Fastelavnsbolle consists of a cardamom-spiced wheat bun which has its top cut off, and is then filled with whipped cream, topped with jam. The cut-off top serves as a lid and is dusted with powdered sugar. The buns are served at Sunday of Fastelavn (Shrove Sunday), but were previously associated with Shrove Tuesday.

==Denmark/Iceland/Faroe Islands==
The version sold in Danish bakeries on or around Shrove Monday is rather different, made from puff pastry and filled with whipped cream, a bit of jam and often with icing on top. At home people may bake a version more similar to a usual wheat roll, mixing plain yeast dough with raisins, succade and sometimes candied bitter orange peel.

In Iceland it is done in a similar way but in place of puff pastry more common is the choux pastry version.

In Icelandic, Shrove Monday is called bolludagur (bun day), named after the pastry.

In the Faroe Islands, the local form of semla are made of choux pastry rather than wheat bread, and filled with vanilla cream, whipped cream and jam, and topped with chocolate icing; they therefore more closely resemble an éclair or profiterole.

==History==
The oldest version of the semla was a plain bread bun, eaten in a bowl of warm milk. In Swedish this is known as hetvägg, from Middle Low German hete Weggen ('hot wedges') or German heisse Wecken ('hot buns') and falsely interpreted as "hotwall".

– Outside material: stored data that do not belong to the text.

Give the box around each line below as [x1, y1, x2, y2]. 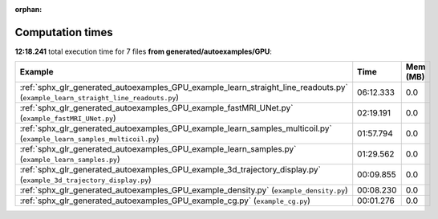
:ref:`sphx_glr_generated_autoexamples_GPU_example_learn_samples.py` [19, 144, 297, 155]
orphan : [14, 5, 43, 14]
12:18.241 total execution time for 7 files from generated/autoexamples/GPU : [14, 47, 273, 56]
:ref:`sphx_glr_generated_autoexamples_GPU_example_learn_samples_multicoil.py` [19, 123, 332, 134]
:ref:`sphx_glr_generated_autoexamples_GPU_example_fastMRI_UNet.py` [19, 103, 294, 114]
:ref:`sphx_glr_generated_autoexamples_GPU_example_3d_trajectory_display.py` [19, 164, 321, 176]
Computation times [14, 25, 113, 39]
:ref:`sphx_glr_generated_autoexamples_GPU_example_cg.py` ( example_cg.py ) [19, 195, 310, 206]
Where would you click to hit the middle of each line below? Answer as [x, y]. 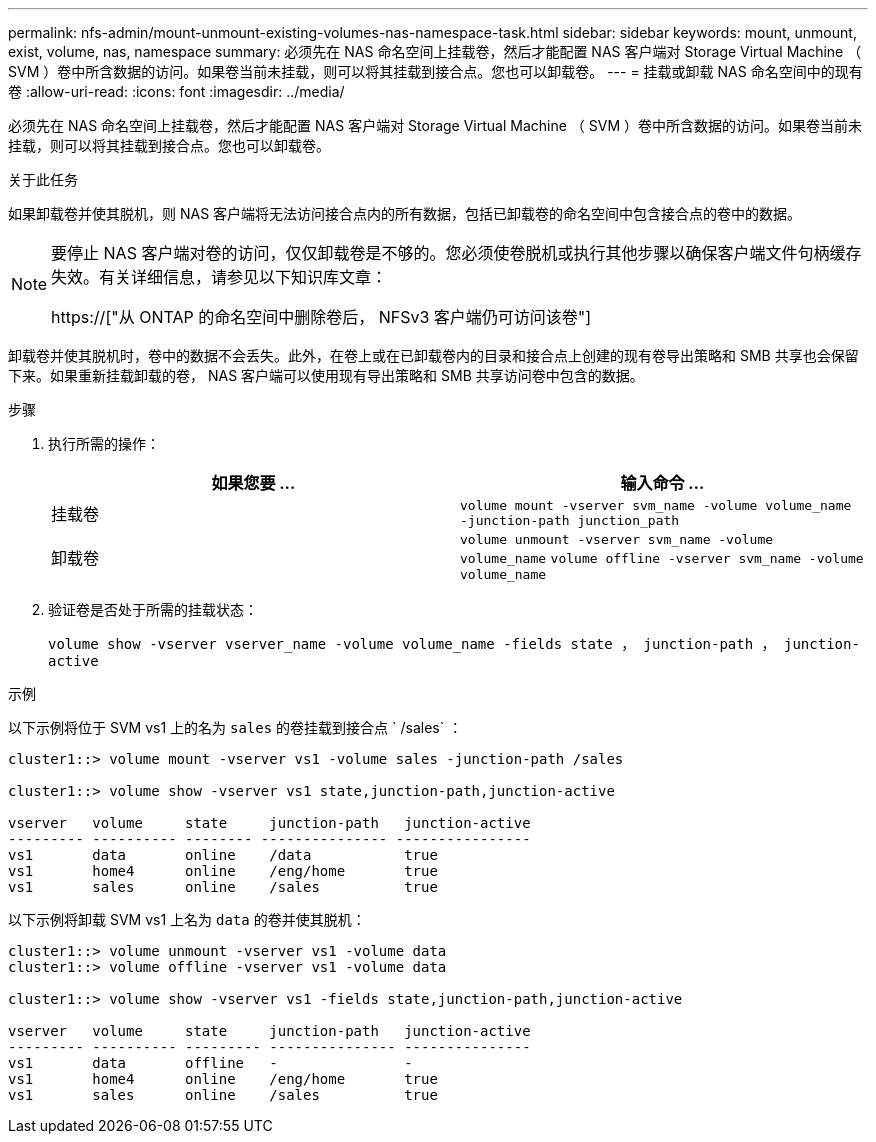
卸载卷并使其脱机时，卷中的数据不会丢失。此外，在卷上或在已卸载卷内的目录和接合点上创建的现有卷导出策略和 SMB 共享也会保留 [433, 355]
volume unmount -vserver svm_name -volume [617, 539]
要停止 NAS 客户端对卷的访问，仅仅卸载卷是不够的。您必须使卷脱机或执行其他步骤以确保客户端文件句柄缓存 [456, 253]
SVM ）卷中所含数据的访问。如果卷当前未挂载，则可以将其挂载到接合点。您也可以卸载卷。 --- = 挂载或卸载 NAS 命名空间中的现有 [435, 71]
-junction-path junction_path [570, 520]
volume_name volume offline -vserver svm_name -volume [662, 558]
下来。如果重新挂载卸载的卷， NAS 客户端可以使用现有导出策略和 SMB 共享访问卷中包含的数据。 [326, 375]
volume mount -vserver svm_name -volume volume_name [656, 505]
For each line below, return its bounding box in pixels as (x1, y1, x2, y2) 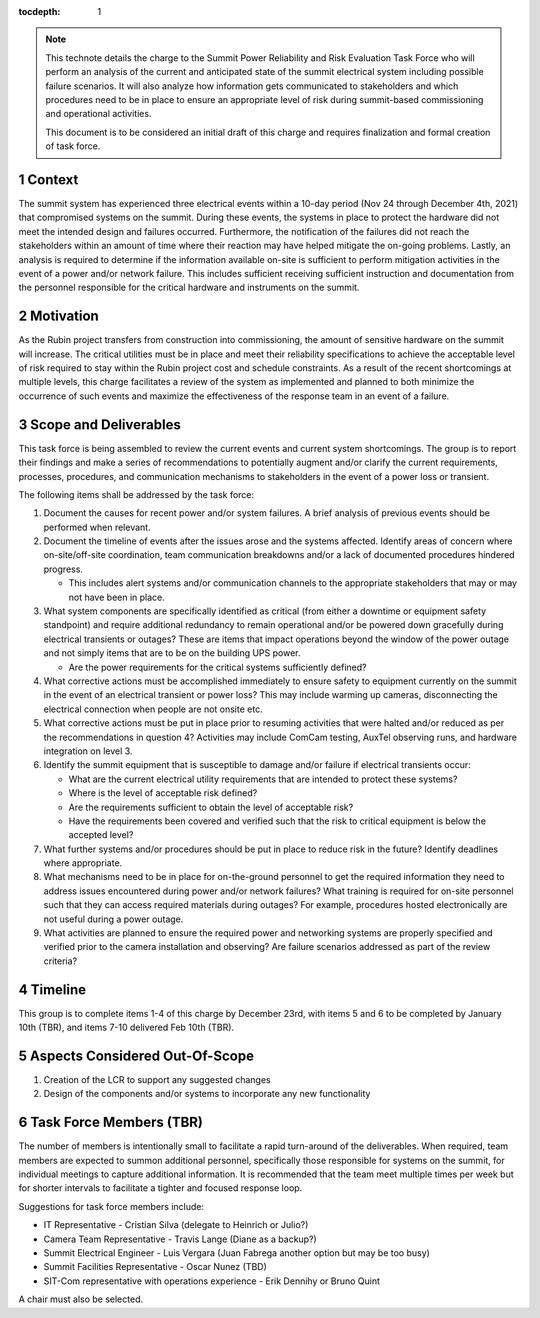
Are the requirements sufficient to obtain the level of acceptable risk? (68, 801, 354, 813)
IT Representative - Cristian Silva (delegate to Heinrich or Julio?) (43, 1219, 309, 1231)
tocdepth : (18, 6, 61, 17)
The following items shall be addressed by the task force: (18, 488, 255, 500)
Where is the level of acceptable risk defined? (68, 787, 258, 799)
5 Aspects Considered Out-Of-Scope (18, 1047, 255, 1064)
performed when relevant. (43, 521, 151, 533)
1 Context (18, 171, 79, 188)
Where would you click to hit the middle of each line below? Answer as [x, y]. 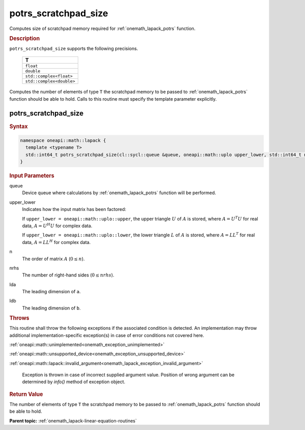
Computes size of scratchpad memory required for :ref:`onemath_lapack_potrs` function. [102, 28]
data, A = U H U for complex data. [57, 225]
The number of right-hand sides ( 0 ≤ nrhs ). [68, 275]
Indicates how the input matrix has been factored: [74, 209]
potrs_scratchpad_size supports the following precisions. [74, 48]
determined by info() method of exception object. [74, 382]
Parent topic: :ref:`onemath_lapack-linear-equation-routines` [73, 421]
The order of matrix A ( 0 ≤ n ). [53, 259]
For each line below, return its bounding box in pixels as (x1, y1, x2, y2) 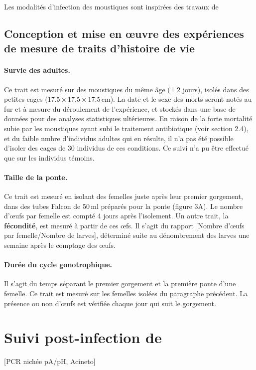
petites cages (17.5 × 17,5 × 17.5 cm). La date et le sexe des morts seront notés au (4, 94, 252, 104)
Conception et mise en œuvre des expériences (4, 25, 244, 41)
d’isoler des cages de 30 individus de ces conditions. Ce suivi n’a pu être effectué (4, 143, 249, 153)
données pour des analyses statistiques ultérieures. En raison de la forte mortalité (4, 113, 253, 124)
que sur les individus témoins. (4, 152, 95, 163)
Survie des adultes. (4, 65, 70, 75)
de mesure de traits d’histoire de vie (4, 40, 195, 56)
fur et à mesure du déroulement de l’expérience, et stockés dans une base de (4, 103, 236, 114)
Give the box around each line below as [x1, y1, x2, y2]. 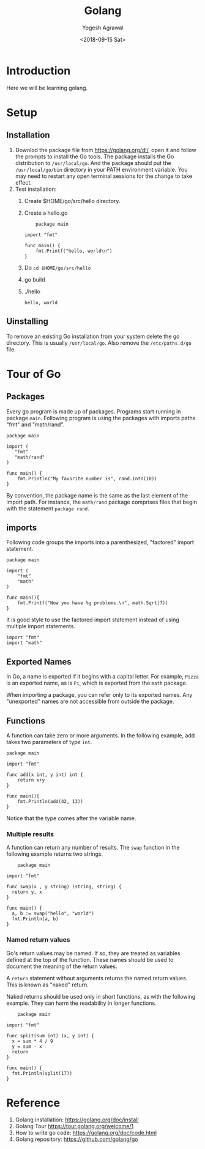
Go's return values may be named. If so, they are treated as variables [6, 949, 181, 957]
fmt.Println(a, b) [12, 916, 59, 922]
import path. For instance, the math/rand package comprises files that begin [6, 498, 198, 505]
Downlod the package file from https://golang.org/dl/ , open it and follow [15, 146, 197, 153]
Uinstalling [6, 317, 49, 327]
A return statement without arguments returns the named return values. [6, 974, 188, 982]
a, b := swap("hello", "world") [12, 910, 95, 917]
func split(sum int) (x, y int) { [6, 1032, 95, 1039]
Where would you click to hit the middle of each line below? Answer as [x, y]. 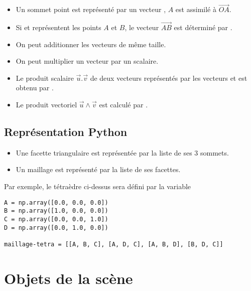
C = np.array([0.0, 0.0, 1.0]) [56, 219]
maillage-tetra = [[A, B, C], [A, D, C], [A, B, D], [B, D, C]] [114, 244]
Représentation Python [66, 131]
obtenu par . [35, 88]
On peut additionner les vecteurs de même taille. [91, 44]
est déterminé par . [203, 27]
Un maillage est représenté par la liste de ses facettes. [98, 169]
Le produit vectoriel [46, 104]
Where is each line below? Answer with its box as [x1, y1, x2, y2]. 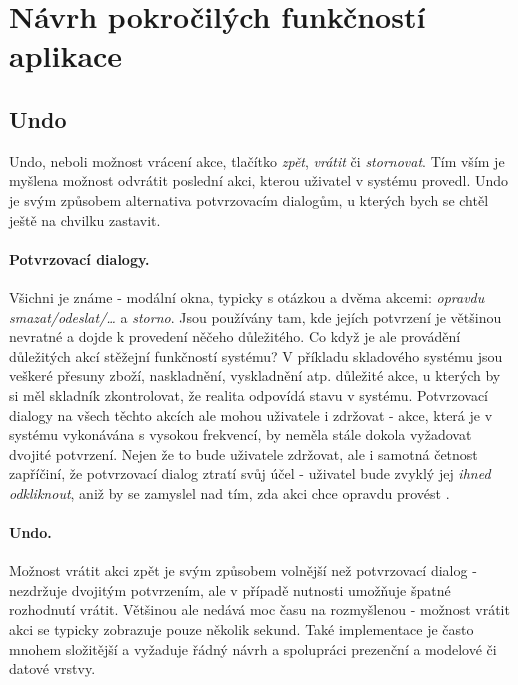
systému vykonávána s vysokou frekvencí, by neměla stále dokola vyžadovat [9, 424, 472, 445]
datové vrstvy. [9, 658, 96, 679]
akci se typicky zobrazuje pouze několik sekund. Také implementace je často [9, 619, 474, 640]
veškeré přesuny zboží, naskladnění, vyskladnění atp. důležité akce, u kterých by [9, 365, 501, 386]
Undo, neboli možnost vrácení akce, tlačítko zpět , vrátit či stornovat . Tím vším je [9, 150, 505, 171]
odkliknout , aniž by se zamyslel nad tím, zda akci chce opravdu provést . [9, 482, 450, 503]
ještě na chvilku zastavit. [9, 209, 161, 230]
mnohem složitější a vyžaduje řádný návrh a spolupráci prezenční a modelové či [9, 638, 497, 659]
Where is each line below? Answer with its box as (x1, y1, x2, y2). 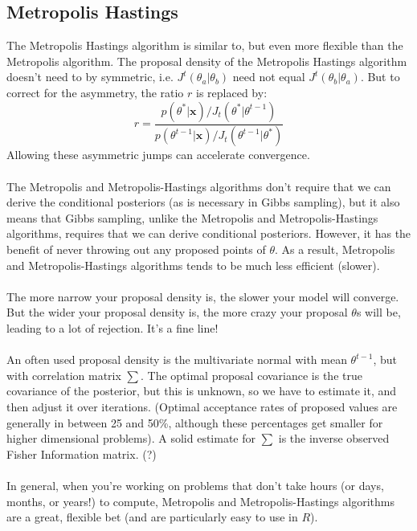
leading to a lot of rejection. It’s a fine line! (6, 319, 219, 336)
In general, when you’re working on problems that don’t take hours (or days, (6, 476, 384, 493)
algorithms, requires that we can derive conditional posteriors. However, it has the (6, 225, 411, 242)
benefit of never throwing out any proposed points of (6, 241, 266, 258)
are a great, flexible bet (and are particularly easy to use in (6, 509, 298, 525)
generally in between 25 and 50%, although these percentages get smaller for (6, 414, 383, 431)
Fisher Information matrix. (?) (6, 445, 157, 462)
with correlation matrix (6, 366, 121, 383)
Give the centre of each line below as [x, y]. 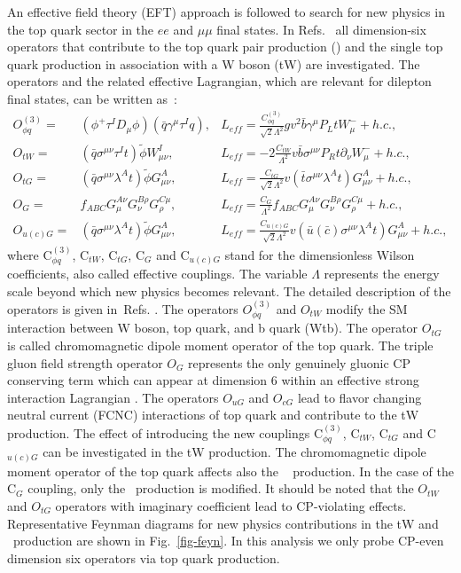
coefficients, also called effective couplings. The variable [157, 273]
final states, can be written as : [92, 98]
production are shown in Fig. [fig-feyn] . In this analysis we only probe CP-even [228, 541]
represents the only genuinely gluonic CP [299, 362]
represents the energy [382, 273]
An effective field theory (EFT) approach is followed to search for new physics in [226, 12]
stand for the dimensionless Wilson [320, 254]
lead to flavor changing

The semla was originally eaten only on Shrove Tuesday, or all of the three days before Lent, as the last festive food before Lent. However, with the arrival of the Protestant Reformation, the Swedes stopped observing a strict fast for Lent. The semla in its bowl of warm milk became a traditional dessert every Tuesday between Shrove Tuesday and Easter. Today, semlor are available in shops and bakeries every day from shortly after Christmas until Easter. Each Swede consumes on average four to five bakery-produced semlor each year, in addition to any that are homemade.

According to a popular myth, King Adolf Frederick of Sweden died of digestion problems on February 12, 1771, after consuming a hetvägg (semla), the king's favorite dessert, after a meal consisting of sauerkraut, turnips, caviar, smoked herring, and champagne. In recent versions of the legend, the semla has turned into 14, and sometimes into cinnamon buns.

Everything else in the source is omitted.